Previous experience with Jupyter Notebook and JupyterHub would be beneficial but are not required.

What you'll learn

This talk is ideal for anyone interested in a user-friendly service that provides a secure, collaborative Jupyter environment with scale-up and scale-out capabilities. CloudyCluster offers a pay-as-you-go model familiar to those already operating in the cloud.

Description

It is well known that Jupyter Notebook provides a rich environment for interfacing with the resources of one or even multiple computers. JupyterHub provides a pluggable system for authenticating users and placing a user’s Jupyter Notebook server on some computing resource. Some fortunate institutions with HPC resources have paired JupyterHub with their HPC clusters to the benefit of their members, but what about everyone else that doesn’t have access to the same levels of infrastructure and support?

CloudyCluster puts the power in its users’ hands by providing a self-service, responsive interface that enables an individual or organization to:

  • Launch pre-configured or customizable clusters
  • Invite collaborators to use a cluster, including the ability to use Jupyter
  • Customize the software available on a cluster
  • Benefit from auto-scaling clusters via Cloudy Cluster Queue (CCQ)
  • Cost-effectively support many concurrent users and/or support large-scale computations

We have integrated the JupyterHub community project “batchspawner” with the CCQ meta-scheduler to enable JupyterHub to leverage auto-scaling, batch-scheduled resources.

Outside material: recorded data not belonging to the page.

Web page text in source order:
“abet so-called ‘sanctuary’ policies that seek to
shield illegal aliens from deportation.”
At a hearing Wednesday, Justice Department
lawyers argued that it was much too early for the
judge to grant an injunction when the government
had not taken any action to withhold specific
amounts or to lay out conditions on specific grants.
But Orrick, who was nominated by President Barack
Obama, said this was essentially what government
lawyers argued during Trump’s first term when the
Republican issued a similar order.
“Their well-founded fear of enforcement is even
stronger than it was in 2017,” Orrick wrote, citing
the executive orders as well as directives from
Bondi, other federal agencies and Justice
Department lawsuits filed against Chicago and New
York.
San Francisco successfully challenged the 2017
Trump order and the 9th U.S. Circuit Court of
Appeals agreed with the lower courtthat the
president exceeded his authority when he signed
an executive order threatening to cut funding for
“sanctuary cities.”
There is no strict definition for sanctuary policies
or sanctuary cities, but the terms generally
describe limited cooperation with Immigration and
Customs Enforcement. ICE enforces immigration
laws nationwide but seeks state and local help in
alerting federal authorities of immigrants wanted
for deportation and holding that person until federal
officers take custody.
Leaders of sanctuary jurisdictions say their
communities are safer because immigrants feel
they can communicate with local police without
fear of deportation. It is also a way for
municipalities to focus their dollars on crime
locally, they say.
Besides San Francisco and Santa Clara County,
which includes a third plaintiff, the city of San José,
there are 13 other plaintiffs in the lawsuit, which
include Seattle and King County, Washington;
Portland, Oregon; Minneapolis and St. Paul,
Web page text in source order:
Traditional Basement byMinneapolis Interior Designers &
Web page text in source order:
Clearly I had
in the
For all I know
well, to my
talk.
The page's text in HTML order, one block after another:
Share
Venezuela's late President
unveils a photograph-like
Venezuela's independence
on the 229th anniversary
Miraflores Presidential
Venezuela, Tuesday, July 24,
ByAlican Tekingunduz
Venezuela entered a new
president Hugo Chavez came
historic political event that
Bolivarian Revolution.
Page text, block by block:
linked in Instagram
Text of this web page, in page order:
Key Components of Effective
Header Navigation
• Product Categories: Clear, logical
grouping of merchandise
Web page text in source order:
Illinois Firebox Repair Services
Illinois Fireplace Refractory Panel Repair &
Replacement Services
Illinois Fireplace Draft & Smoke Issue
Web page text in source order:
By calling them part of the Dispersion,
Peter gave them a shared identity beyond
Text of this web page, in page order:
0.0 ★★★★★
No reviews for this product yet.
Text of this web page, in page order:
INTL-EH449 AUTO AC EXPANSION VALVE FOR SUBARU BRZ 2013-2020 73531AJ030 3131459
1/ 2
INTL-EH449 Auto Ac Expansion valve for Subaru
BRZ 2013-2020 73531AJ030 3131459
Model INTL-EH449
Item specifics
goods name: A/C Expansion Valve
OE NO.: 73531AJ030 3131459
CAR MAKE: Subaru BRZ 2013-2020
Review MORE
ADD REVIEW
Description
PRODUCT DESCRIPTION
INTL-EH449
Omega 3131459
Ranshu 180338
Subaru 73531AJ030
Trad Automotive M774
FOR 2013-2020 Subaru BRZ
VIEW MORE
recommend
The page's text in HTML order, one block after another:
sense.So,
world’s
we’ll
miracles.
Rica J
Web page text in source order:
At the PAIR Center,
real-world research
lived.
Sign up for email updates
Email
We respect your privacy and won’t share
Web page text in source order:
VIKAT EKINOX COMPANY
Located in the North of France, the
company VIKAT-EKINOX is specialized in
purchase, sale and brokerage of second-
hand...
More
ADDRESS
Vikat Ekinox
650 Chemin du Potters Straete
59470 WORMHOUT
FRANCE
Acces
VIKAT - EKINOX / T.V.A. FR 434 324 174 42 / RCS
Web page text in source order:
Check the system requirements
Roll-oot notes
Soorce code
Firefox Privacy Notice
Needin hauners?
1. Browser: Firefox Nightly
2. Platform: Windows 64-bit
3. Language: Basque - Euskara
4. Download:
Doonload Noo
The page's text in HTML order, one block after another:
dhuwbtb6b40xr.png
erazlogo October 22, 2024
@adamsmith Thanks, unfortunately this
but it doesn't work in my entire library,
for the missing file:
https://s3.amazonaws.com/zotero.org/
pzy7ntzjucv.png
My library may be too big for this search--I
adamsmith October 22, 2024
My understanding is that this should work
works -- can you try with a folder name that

This auto-scaling feature allows a CloudyCluster user to operate a minimal cluster until the user or one of their collaborators submits a job that requires additional resources. Those resources are then instantiated by CCQ and live for the duration it is needed by the requestor. When the CCQ job ends, the resources that are no longer needed are scaled back, significantly reducing costs compared with static, on-premises solutions.

CloudyCluster offers a pay-as-you-go model familiar to those already operating in the cloud.